··· RECORDS FOR THIS TASK ···

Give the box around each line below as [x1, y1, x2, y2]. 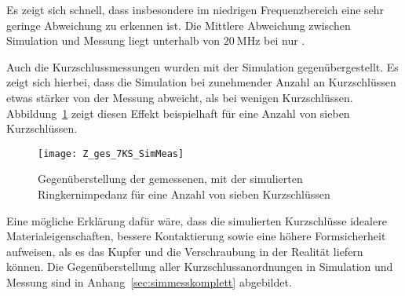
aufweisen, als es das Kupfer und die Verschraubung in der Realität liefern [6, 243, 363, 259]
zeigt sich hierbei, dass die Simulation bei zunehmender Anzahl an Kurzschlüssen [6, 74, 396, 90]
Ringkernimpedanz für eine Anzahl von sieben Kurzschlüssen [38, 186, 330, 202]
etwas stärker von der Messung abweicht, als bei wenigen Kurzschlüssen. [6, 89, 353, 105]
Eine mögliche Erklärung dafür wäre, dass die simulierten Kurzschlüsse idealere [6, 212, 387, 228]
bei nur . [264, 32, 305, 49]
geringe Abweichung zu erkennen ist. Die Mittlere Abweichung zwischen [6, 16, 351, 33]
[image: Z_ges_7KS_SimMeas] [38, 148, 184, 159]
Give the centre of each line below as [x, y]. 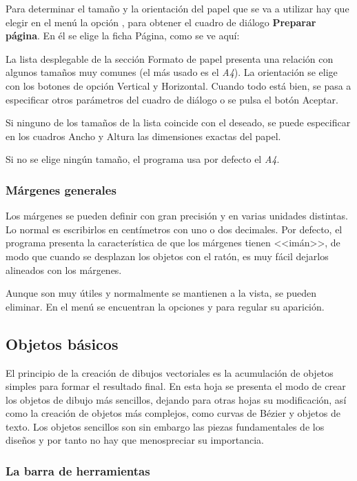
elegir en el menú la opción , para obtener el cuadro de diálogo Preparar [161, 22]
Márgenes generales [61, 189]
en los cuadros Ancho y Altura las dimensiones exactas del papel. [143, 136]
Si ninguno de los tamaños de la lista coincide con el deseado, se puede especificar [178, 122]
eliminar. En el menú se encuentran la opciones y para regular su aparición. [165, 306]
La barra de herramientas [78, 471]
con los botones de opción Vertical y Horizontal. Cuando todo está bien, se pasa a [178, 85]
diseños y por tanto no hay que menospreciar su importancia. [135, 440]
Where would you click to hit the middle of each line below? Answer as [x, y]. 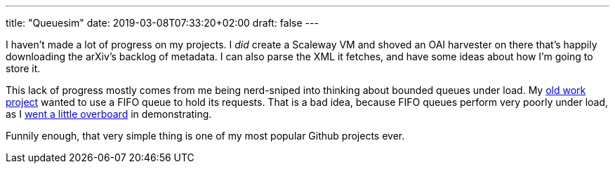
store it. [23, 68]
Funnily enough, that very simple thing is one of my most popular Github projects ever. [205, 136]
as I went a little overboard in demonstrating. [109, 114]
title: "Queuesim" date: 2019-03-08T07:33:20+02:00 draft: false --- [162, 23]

···
··· RECORDS FOR THIS TASK ···

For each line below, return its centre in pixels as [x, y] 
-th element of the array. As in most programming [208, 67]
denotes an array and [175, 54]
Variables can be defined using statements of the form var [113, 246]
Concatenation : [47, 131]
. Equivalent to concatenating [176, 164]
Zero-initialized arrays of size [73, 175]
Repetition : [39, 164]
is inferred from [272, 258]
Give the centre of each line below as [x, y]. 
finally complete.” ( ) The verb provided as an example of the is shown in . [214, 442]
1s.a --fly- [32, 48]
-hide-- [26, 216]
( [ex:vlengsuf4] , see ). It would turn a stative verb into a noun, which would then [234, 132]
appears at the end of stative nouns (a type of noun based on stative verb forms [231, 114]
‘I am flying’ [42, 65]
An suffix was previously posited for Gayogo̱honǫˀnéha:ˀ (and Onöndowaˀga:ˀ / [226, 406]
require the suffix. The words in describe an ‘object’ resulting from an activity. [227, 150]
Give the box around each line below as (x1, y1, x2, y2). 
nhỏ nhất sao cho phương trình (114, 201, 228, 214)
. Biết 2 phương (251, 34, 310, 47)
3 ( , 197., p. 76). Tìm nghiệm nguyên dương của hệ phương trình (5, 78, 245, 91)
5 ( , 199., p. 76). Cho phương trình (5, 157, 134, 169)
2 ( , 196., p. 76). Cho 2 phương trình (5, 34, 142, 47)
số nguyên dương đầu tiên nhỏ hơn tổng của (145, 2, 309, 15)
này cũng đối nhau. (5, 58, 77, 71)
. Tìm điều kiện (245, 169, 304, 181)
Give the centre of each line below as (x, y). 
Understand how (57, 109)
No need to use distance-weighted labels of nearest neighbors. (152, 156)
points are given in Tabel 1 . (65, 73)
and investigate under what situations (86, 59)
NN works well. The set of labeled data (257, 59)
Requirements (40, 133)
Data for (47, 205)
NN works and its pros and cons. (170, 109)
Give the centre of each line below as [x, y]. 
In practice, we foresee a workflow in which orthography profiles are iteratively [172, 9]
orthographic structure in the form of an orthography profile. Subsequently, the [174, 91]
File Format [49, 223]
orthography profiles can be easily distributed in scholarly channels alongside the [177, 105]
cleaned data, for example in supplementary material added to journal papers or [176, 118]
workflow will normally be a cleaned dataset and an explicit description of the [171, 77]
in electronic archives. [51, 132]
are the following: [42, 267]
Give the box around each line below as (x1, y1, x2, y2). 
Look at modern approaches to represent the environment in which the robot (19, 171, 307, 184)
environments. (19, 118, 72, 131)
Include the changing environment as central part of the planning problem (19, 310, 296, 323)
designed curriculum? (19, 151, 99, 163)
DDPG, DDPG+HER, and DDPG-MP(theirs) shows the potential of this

···
··· RECORDS FOR THIS TASK ···

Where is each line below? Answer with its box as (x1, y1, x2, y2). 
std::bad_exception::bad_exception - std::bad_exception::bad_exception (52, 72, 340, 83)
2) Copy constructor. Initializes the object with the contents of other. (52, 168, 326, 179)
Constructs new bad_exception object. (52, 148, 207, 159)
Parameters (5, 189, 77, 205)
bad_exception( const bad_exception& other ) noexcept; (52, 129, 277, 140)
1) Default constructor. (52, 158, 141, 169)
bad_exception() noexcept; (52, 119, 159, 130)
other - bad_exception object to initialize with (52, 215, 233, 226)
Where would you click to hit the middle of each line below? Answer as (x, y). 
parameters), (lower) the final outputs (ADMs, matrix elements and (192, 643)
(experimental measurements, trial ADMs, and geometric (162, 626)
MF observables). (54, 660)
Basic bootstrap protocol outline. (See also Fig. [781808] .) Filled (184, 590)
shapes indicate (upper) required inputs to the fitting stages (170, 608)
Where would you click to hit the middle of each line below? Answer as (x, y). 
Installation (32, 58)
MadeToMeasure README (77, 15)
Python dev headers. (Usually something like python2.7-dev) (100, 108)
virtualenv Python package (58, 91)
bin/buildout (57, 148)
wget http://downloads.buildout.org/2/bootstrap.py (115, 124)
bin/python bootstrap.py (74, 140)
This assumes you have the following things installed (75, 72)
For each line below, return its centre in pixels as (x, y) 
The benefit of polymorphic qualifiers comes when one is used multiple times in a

···

■ **TASK TO COMPLETE**:
Could you repeat, exactly, only the lines above starting at the one that has "y1, x2, y2]." and stopping after the one that has "en los cuadros", without the pictures?

■ **SOLUTION FOR THIS TASK**:
Give the box around each line below as [x1, y1, x2, y2]. 
aufweisen, als es das Kupfer und die Verschraubung in der Realität liefern [6, 243, 363, 259]
zeigt sich hierbei, dass die Simulation bei zunehmender Anzahl an Kurzschlüssen [6, 74, 396, 90]
Ringkernimpedanz für eine Anzahl von sieben Kurzschlüssen [38, 186, 330, 202]
etwas stärker von der Messung abweicht, als bei wenigen Kurzschlüssen. [6, 89, 353, 105]
Eine mögliche Erklärung dafür wäre, dass die simulierten Kurzschlüsse idealere [6, 212, 387, 228]
bei nur . [264, 32, 305, 49]
geringe Abweichung zu erkennen ist. Die Mittlere Abweichung zwischen [6, 16, 351, 33]
[image: Z_ges_7KS_SimMeas] [38, 148, 184, 159]
Give the centre of each line below as [x, y]. 
elegir en el menú la opción , para obtener el cuadro de diálogo Preparar [161, 22]
Márgenes generales [61, 189]
en los cuadros Ancho y Altura las dimensiones exactas del papel. [143, 136]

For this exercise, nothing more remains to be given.